Hong Kong: The euro struggled to retain gains on Thursday after a fragile rebound from the previous day’s four-year lows as political divisions in Europe and fears of more regulations kept investors edgy and pressured stocks.
Investors pushed Asian stocks lower in early dealings with Japan’s benchmark Nikkei average pulled down by exporters. The Nikkei struck an 11-week closing low on Wednesday after Germany’s move to stamp on speculative trading.
The Japanese yen, which usually gains during heightened uncertainty and risk aversion, rose early which hurt Japanese exporter shares. That rise does not augur well for high-yielding currencies like the Australian dollar, which is down over 4% this week.
Germany’s sudden decision to ban naked short-selling in some securities spooked world financial markets and hammered the euro to a four-year low against the dollar.
“Investors are entitled to be a little hesitant about putting a toe into the shark-filled waters,” said Richard Morrow, director at E.L. & C. Baillieu Stockbroking. “Only one thing is certain. This volatility is likely to stay around at least in the short term. This is a trader’s market.”
The euro was steady $1.2390 after rising as high as $1.2433 earlier in the day on trading platform EBS. It rebounded from a four-year low of $1.2143 on Wednesday on speculation European monetary officials might move to check its rapid fall. However, Eurogroup chairman Jean-Claude Juncker said in Tokyo that he didn’t see the need for immediate action.

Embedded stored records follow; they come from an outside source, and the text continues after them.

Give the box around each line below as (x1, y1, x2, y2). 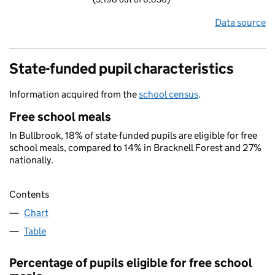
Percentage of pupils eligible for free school (9, 255, 252, 271)
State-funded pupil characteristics (9, 60, 234, 77)
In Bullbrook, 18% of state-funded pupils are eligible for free (9, 130, 257, 141)
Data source (215, 17, 266, 28)
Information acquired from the (9, 88, 139, 100)
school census (139, 88, 198, 100)
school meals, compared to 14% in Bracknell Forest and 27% (9, 142, 261, 153)
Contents (9, 188, 49, 201)
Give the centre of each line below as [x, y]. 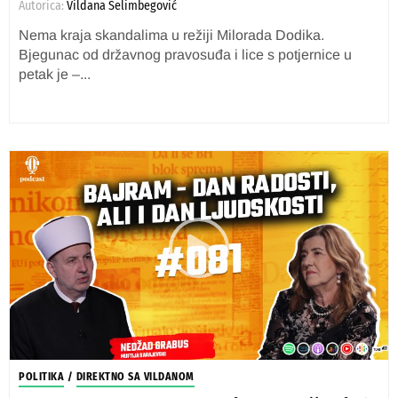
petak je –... [55, 74]
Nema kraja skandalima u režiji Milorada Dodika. [171, 35]
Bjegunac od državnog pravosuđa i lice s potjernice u [185, 55]
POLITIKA [41, 377]
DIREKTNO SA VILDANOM [135, 377]
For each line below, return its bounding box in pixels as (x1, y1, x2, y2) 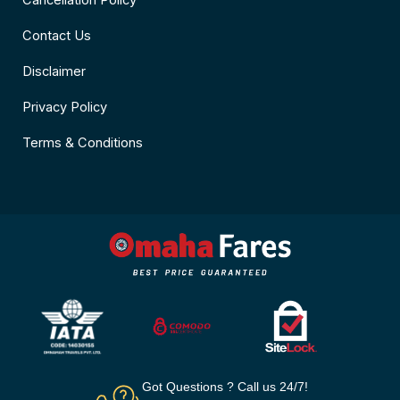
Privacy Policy (22, 99, 107, 116)
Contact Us (22, 28, 91, 45)
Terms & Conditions (22, 135, 143, 152)
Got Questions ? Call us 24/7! (141, 379, 308, 394)
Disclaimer (22, 63, 86, 80)
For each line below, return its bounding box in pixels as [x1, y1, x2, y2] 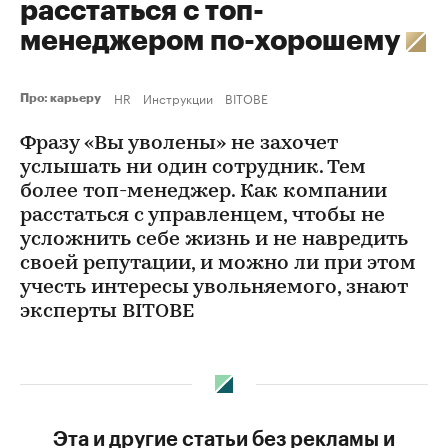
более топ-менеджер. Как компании [20, 182, 387, 202]
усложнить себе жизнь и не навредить [20, 230, 408, 250]
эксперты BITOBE [20, 302, 194, 322]
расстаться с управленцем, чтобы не [20, 206, 385, 226]
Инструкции [143, 88, 213, 107]
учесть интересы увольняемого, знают [20, 278, 408, 298]
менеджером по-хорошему [20, 27, 406, 55]
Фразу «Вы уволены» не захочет [20, 134, 338, 154]
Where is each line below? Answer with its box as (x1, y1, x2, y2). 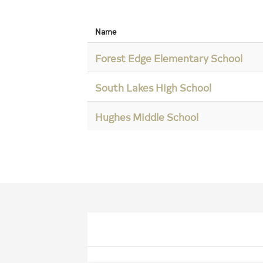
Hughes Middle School (95, 109, 199, 124)
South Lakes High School (95, 79, 212, 95)
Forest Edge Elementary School (95, 50, 243, 65)
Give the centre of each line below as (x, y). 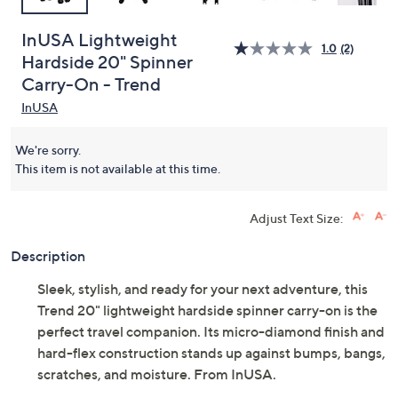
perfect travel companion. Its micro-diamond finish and (211, 331)
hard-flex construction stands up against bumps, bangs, (211, 353)
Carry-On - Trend (91, 84)
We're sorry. (48, 150)
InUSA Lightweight (99, 40)
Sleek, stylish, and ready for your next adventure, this (203, 289)
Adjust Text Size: (296, 218)
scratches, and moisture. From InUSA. (157, 374)
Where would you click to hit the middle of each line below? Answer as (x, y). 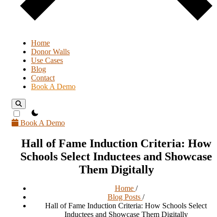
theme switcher (46, 113)
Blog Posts (125, 197)
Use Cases (47, 60)
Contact (43, 78)
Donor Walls (50, 52)
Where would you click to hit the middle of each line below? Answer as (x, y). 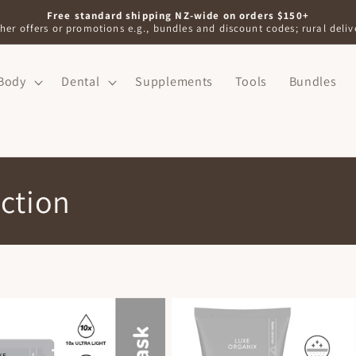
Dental (81, 81)
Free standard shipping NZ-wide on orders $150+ (178, 15)
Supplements (174, 81)
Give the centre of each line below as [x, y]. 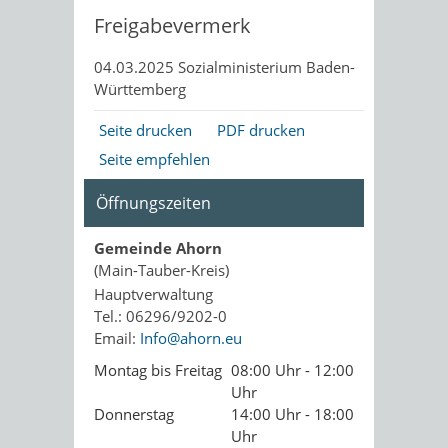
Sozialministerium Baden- [264, 67]
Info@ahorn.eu [191, 338]
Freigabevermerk [172, 25]
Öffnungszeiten [153, 203]
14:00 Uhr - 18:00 [292, 414]
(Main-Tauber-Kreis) [161, 270]
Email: [117, 338]
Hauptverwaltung [153, 294]
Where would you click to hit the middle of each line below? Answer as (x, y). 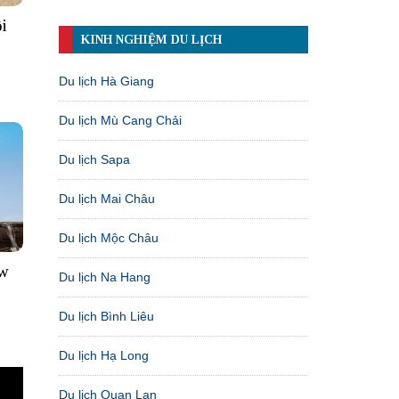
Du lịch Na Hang (105, 277)
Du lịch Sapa (94, 159)
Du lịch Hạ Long (104, 355)
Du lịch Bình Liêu (106, 316)
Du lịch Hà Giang (106, 81)
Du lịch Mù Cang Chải (120, 120)
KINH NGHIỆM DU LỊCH (151, 39)
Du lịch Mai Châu (107, 198)
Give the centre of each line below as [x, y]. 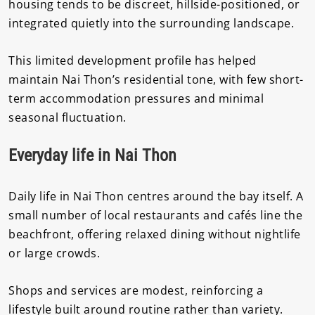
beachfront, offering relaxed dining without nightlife [155, 234]
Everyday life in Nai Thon [92, 156]
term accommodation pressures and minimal [136, 98]
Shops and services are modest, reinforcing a [136, 290]
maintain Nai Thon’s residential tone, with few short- [156, 79]
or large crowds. [54, 253]
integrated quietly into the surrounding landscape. [151, 23]
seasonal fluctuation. [67, 117]
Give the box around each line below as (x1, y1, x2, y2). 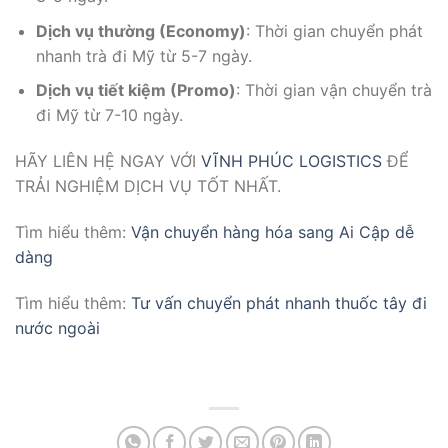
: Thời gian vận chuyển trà (235, 80, 432, 101)
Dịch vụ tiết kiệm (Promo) (35, 80, 236, 101)
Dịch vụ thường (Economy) (35, 20, 246, 41)
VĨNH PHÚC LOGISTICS (201, 151, 382, 172)
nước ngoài (15, 317, 100, 338)
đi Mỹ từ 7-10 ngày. (35, 105, 183, 126)
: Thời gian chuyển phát (245, 20, 423, 41)
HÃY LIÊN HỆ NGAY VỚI (15, 151, 201, 172)
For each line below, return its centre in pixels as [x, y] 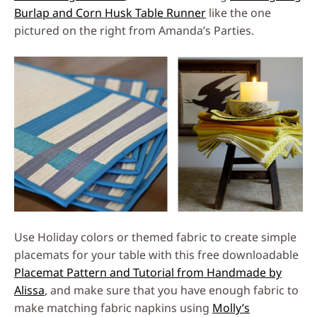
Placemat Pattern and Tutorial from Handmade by [148, 273]
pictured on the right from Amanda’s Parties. [134, 31]
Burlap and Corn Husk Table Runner [110, 13]
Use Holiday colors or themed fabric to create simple [155, 237]
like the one [238, 13]
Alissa [29, 290]
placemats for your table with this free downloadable [156, 255]
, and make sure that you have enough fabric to [172, 290]
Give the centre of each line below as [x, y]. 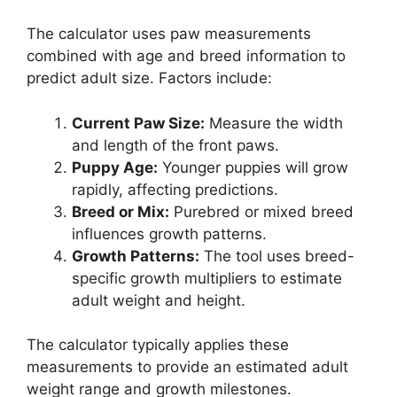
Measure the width [274, 123]
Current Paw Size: [138, 123]
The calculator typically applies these [158, 345]
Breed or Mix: [121, 211]
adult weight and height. [159, 300]
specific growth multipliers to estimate [207, 278]
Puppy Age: [115, 167]
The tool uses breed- [277, 256]
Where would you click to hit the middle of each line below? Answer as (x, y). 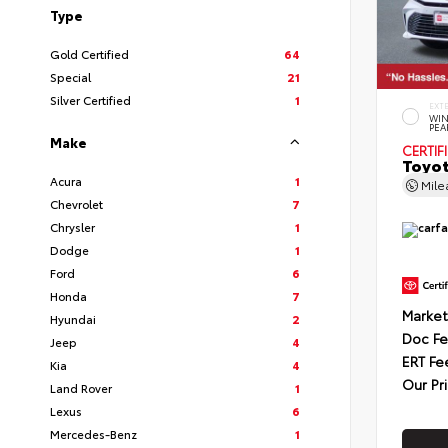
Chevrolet (76, 204)
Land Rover (81, 388)
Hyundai (73, 319)
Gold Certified (89, 54)
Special (70, 77)
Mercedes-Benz (93, 434)
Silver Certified (90, 100)
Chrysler (72, 227)
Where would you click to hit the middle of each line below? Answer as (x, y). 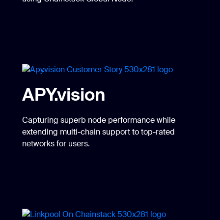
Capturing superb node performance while (99, 120)
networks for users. (56, 143)
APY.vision (64, 95)
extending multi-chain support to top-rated (98, 132)
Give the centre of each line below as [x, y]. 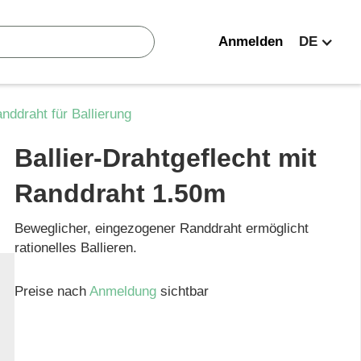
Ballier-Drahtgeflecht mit [166, 158]
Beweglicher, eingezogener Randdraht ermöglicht [162, 228]
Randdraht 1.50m [120, 193]
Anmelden [251, 41]
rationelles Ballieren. [76, 248]
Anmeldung [125, 291]
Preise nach [52, 291]
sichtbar [185, 291]
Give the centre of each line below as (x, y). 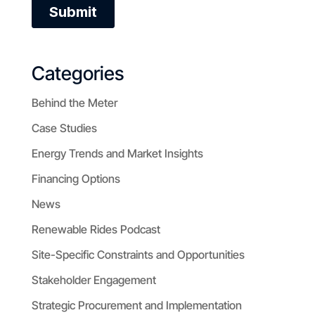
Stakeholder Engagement (94, 280)
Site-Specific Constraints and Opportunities (138, 255)
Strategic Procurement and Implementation (136, 305)
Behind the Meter (74, 103)
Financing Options (76, 179)
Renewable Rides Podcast (96, 229)
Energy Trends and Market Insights (117, 153)
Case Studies (64, 128)
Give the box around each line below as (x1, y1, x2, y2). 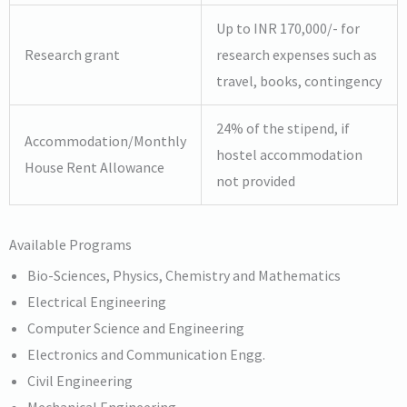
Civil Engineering (27, 371, 133, 390)
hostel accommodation (216, 144, 362, 164)
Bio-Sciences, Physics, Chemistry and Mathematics (27, 265, 341, 284)
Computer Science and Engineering (27, 318, 244, 337)
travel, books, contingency (216, 71, 382, 90)
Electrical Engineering (27, 292, 166, 311)
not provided (216, 171, 295, 190)
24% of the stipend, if (216, 118, 350, 137)
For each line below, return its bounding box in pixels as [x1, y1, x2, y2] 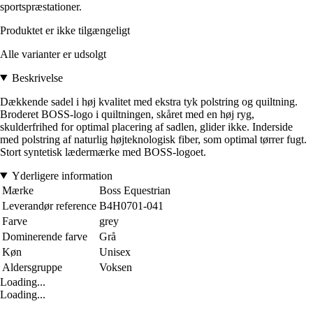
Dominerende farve [2, 230, 87, 242]
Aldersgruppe [2, 261, 62, 273]
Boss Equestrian [99, 184, 170, 196]
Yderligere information [11, 169, 112, 182]
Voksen [99, 261, 132, 273]
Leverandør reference [2, 199, 96, 212]
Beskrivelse [11, 71, 63, 84]
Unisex [99, 245, 131, 258]
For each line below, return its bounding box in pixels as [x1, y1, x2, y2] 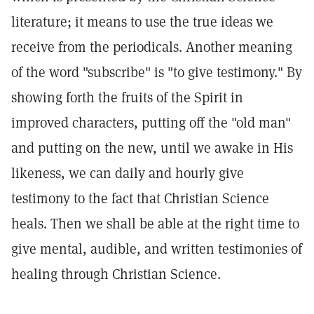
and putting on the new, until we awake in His [11, 139, 293, 157]
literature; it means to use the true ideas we [11, 13, 273, 31]
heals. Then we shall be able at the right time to [11, 214, 299, 233]
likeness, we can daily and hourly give [11, 164, 244, 182]
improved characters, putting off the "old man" [11, 114, 291, 132]
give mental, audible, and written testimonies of [11, 240, 302, 258]
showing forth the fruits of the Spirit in [11, 88, 243, 107]
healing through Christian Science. [11, 265, 221, 283]
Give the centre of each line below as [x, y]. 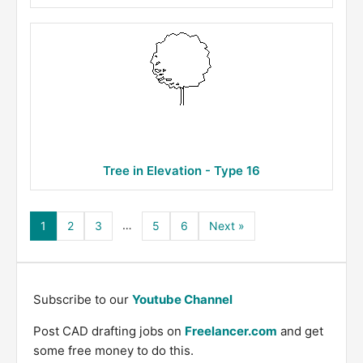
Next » [227, 226]
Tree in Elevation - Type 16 [181, 171]
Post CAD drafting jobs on [109, 331]
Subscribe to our [83, 299]
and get [300, 331]
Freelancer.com [231, 331]
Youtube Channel [182, 299]
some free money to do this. [113, 350]
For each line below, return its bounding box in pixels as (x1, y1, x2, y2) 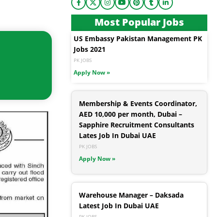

The MSCI index of Asia-Pacific shares outside of Japan fell just over 0.5% to a three-month low, before paring the losses. It has fallen 6.6% this week.
Japan’s Nikkei average fell 1% and it is just shy of a three month intraday low struck on Wednesday.
The Australian dollar climbed to $0.8472, having fallen to a fresh-month low of $0.8355 on Wednesday. It has lost more than 4% this week.
Australian shares gave up initial gains as Wall Street’s drop weighed and worries remained that Europe’s debt problems could hurt its economic growth. The benchmark S&P/ASX 200 was down 0.5%, wallowing at a 9-month low.
London three-month copper led industrial metals higher on the back of the relief for the euro but the mood was distinctly edgy as investors braced for a fresh wave of uncertainty and risk aversion. The metal was up about 2%.
US crude futures hovered around $71 a barrel on Thursday, rising for the second day in a row, in a technical rebound ahead of the front-month June contract expiry later in the day.
US Treasuries edged higher on safe-haven buying. The yield on the benchmark 10-year note eased to 3.36 after rising 2 bps the previous day on euro jitters.